_ASSIGNMENT_. The expected answer is the data below, printed verbatim without its pictures.

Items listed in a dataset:
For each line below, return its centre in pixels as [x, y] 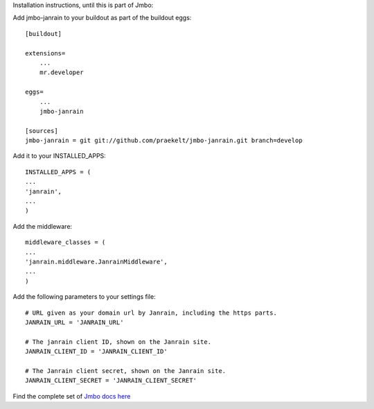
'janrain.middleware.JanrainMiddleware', [96, 261]
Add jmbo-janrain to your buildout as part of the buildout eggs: [102, 18]
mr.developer [61, 72]
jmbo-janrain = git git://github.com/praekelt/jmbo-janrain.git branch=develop [164, 141]
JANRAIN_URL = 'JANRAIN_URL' [74, 322]
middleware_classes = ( [65, 242]
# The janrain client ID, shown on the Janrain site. [118, 342]
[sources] [42, 131]

_EXPECTED OUTPUT_.
For each line below, return its centre in pixels as [x, y] 
'janrain.middleware.JanrainMiddleware', [96, 261]
Add jmbo-janrain to your buildout as part of the buildout eggs: [102, 18]
mr.developer [61, 72]
jmbo-janrain = git git://github.com/praekelt/jmbo-janrain.git branch=develop [164, 141]
JANRAIN_URL = 'JANRAIN_URL' [74, 322]
middleware_classes = ( [65, 242]
# The janrain client ID, shown on the Janrain site. [118, 342]
[sources] [42, 131]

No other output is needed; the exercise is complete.